Als mijn lippen jouw huid raken proef ik zoute drop. Dan maak jij je los uit mijn omhelzing en springt uit bed.
Je staat onder de douche. Ik ruik de geur van lavendel en warm water.
Pluche, de kat staat verwijtend naast het bed  en doet haar best zo hard mogelijk te miauwen. Het  is tijd, ik weet het. Ik moet opstaan en de slaap van me af schudden.
Mijn vaste traject loopt elke ochtend via de kinderkamers naar de woonkamer beneden. Ik draag de kat in mijn armen. Daar  zet ik de kat op de vloer,open de gordijnen en kijk naar buiten. De vlinderboom is groen, kleine crocusjes staan met hun paarse blaadjes wijd open en een enkele hyacint perst een groen kroontje omhoog. Gedurende de winter heeft de koude donkere grond allerlei kleurigs verborgen gehouden. Nu  lijkt de aarde plotseling enthousiast al dit moois aan de zon te willen tonen. Overal friemelt allerlei groens naar buiten.Insectjes die ik nooit eerder zag doorkruisen de tuin. Het is allemaal in een nacht veranderd. De winter is verjaagd.

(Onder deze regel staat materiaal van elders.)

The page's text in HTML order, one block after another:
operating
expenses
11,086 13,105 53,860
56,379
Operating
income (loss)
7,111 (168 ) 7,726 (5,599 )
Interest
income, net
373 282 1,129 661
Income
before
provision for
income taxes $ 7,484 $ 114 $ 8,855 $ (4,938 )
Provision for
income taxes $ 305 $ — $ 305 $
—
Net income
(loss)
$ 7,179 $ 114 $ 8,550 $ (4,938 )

We nemen de fiets naar school. Zonnestralen lijken door iemand  ergens boven aan de hemel met handenvol uitgestrooid te worden over het water van de Zaan. Op een grote houten boei bij de jachthaven zitten twee aalscholvers op te drogen met hun vleugels gespreid. Ze doen me altijd denken aan het beeld van Jezus die zijn armen opent voor de Katholieke gemeente.
Ik denk aan de zee die ik vorige zomer in Spanje heb gezien. De zee die zo fel schitterde dat ik het licht nauwelijks aan mijn ogen kon verdragen.

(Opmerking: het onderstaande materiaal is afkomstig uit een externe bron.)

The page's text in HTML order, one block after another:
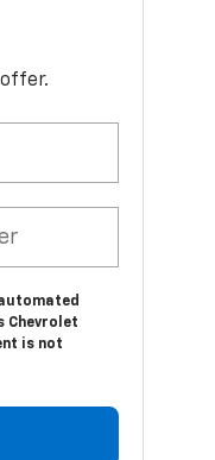
Chevrolet
is not

Onderweg kom ik een kleurrijke eendenkolonie tegen. Sommig eenden drijven nog slapend als in elkaar gevouwen bootjes op het water. Anderen doen kolderieke duikkunstjes. Ondersteboven in het water met de kop naar beneden en de staart en twee fel oranje poten in de lucht.
Er zijn twee eksters bezig met een nest. Een van de twee houdt een enorme tak in zijn snavel. Dan fladdert hij moeizaam omhoog. Gevolgd door de ander.
Ter hoogte van het bord: "Pas op schoolkinderen"  draai ik me zwaaiend om en fiets weer naar huis.
Langs de eendenkolonie, de eksters en de aalscholvers.
Als ik halverwege ben loopt mijn ketting van mijn fiets. Ik zet de fiets op zijn kop en doe vergeefse pogingen het te herstellen.
Uit het niets valt er een schaduw over mij heen die het zonlicht wegneemt. Een lange statige man met een hoed buigt zich over mij heen. "Kan ik helpen?"
De man is erg broos en is gekleed alsof hij zojuist van een ansichtkaart uit het begin van de vorige eeuw is gestapt.
Ik ben bang dat hem iets overkomt zodra hij zich teveel inspant, maar ik durf zijn aanbod uit beleefdheid niet af te slaan.
"Graag" zeg ik daarom en ik probeer mijn handen die onder de vettige olie te zitten af te vegen aan een stuk boomschors. De man zakt nu behoedzaam door zijn  knieen en steekt zijn bleke handen met lange, knokige vingers uit naar de roestige fietsketting. Om een van zijn vingers zit een zegelring met een groene steen.
Uit het niets begint de man nu te praten." Ik ben 91 jaar, zegt hij. Ik ben dus een hele oude man.
Maar ik ben ooit jong geweest. Ik heb gevaren vroeger. Vroeger lagen hier heel veel schepen. Ik wandelde hier graag met mijn vrouw. Ik had een hele knappe vrouw. Iedereen was jaloers op mij. Maar inmiddels zijn ze allemaal dood. Er is veel veranderd. teveel voor een mens om mee te hoeven maken.
Ik zie overal herinneringen. Het leven van vandaag laat me onberoerd.
Het enige wat niet veranderd is, is het water". Hij  haalt zijn neus op. Die is een beetje rood van de frisse ochtendlucht.Zijn droevige ogen zijn vochtig en hij heeft borstelige wenkbrauwen waar lange witte haren uit steken.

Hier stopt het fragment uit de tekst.